Claims against litigation lawyers often involve allegations of communication errors. In this article, we consider steps that lawyers can take to avoid such claims right out of the gate – at the outset of their retainers.
When we attribute a claim to a communication problem, what exactly do we mean? Here are some examples:
- failure to warn clients that they were likely to lose a motion, trial or appeal;
- failure to warn clients that they could face an adverse costs order if they lose;
- misunderstandings regarding the scope of the retainer (for example, misunderstandings about which claim(s) the lawyer was retained to bring, which parties to name as plaintiffs or defendants, etc.);
- failure to seek and/or follow client instructions; and
- failure to warn clients about the applicable limitation period (this becomes a problem if a client ceases to retain a lawyer and then misses a limitation period).

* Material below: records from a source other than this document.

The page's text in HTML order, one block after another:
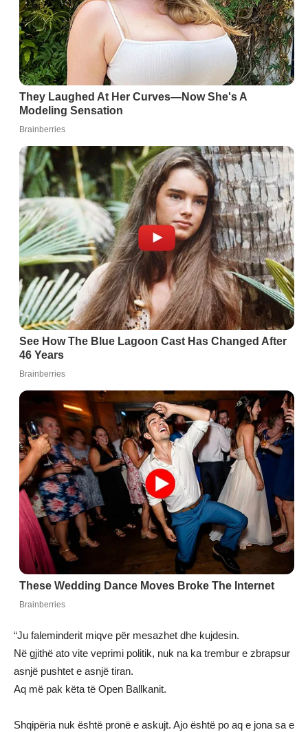
“Ju faleminderit miqve për mesazhet dhe kujdesin.
Në gjithë ato vite veprimi politik, nuk na ka trembur e zbrapsur
asnjë pushtet e asnjë tiran.
Aq më pak këta të Open Ballkanit.
Shqipëria nuk është pronë e askujt. Ajo është po aq e jona sa e
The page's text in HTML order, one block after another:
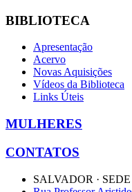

Clients who bring communication-based claims often seek reimbursement of their legal fees in addition to compensation for their other losses. Claims for reimbursement of legal fees are not covered by LAWPRO.
One of the first steps a lawyer can take towards avoiding communication-based claims is requiring clients to sign a written retainer agreement. Such agreements can help to clearly establish the identity of the client(s), the scope of the retainer, and the identities of the parties who are to be named in any lawsuit. The retainer agreement should specify any unusual or noteworthy limitations to the retainer. For example, if the clients only want to commence one of two possible lawsuits, the retainer agreement should confirm this. By requiring clients to sign detailed retainer agreements, lawyers reduce the potential for misunderstandings.

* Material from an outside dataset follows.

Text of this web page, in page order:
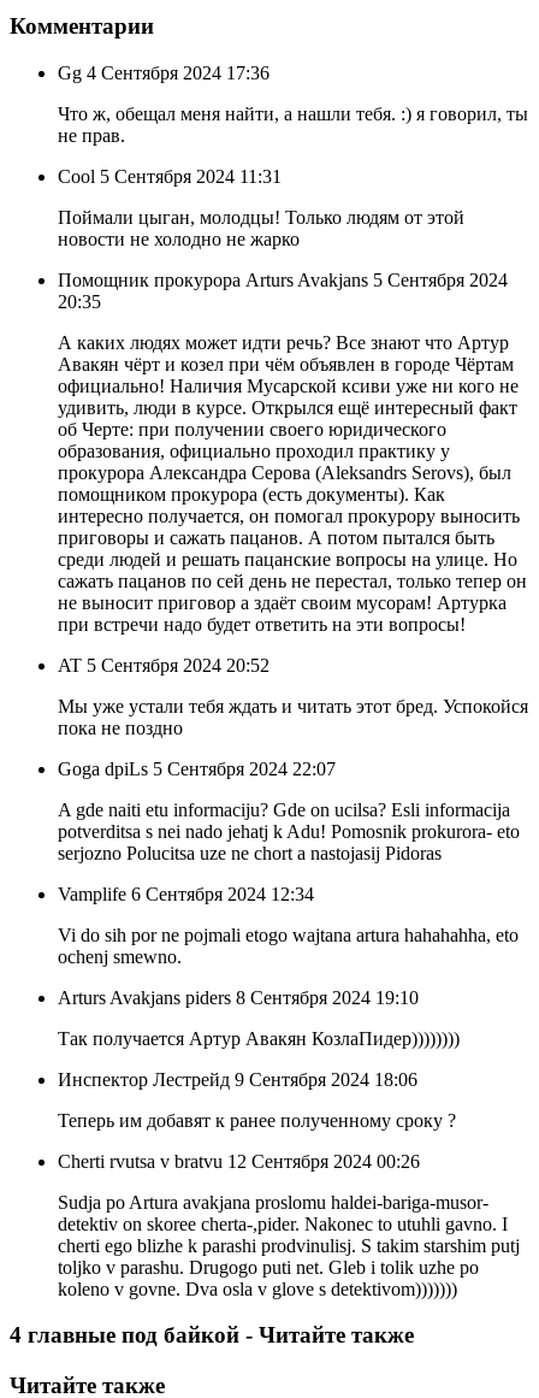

Another good risk management practice is to explain the litigation process to clients and to provide the information that clients may need to adequately assess litigation-related risks. For example, lawyers should consider advising clients who are thinking about commencing a lawsuit that:
- litigation is slow;
- litigation is expensive;
- they could lose, no matter how strong the case appears to be at the outset;
- costs may be awarded against them and these awards can require payment of tens or hundreds of thousands of dollars;
- once they commence a lawsuit or a motion, they may not be able to abandon it without paying costs to the other side, even if they change their mind quickly;
- even if they win at trial, the judgment may not be enforceable;
- any damages that are recovered may be taxable;
- they have the option at any time to try to settle the case; and
- if they are going to commence a claim, they must do so before the expiry of the applicable limitation period.

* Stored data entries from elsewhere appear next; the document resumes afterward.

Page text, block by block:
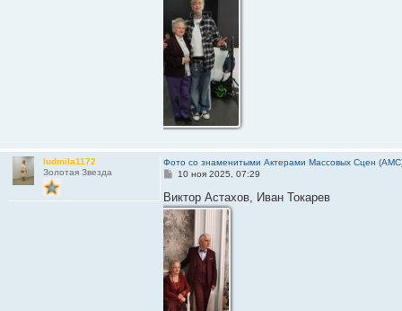
и
е
ludmila1172
Золотая Звезда
Фото со знаменитыми Актерами Массовых Сцен
С
о
б
щ
е
н
и
е
10 ноя 2025, 07:29
Виктор Астахов, Иван Токарев
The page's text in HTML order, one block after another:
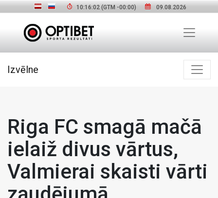
10:16:03(GTM -00:00) 09.08.2026
Izvēlne
Riga FC smagā mačā
ielaiž divus vārtus,
Valmierai skaisti vārti

The delivery of this advice should be confirmed in writing. For even greater safety, lawyers should consider providing further warnings prior to taking significant steps, like bringing motions or proceeding to trial.
Although a failure to provide the above-mentioned information and warnings does not constitute negligence in all circumstances, the protection afforded by doing so is worth the time if a claim is avoided. By providing clients with the information that they need to assess litigation-related risks, lawyers not only ensure that they
are meeting the applicable standard of care, but they also reduce the likelihood that their clients will be surprised by an adverse outcome.
Clients whose expectations have been adequately managed are less likely to turn on their lawyers (rightly or wrongly) than those who are taken by surprise. Although this article focuses on steps that can be taken at an early stage, good communication practices should be maintained throughout the course of a retainer. Among other steps, lawyers should document significant communications and instructions (for example, settlement instructions received from the client) on an ongoing basis. While lawyers cannot prevent every malpractice claim, the steps outlined above can reduce the likelihood of a claim and put the lawyer into a better position if a claim is made.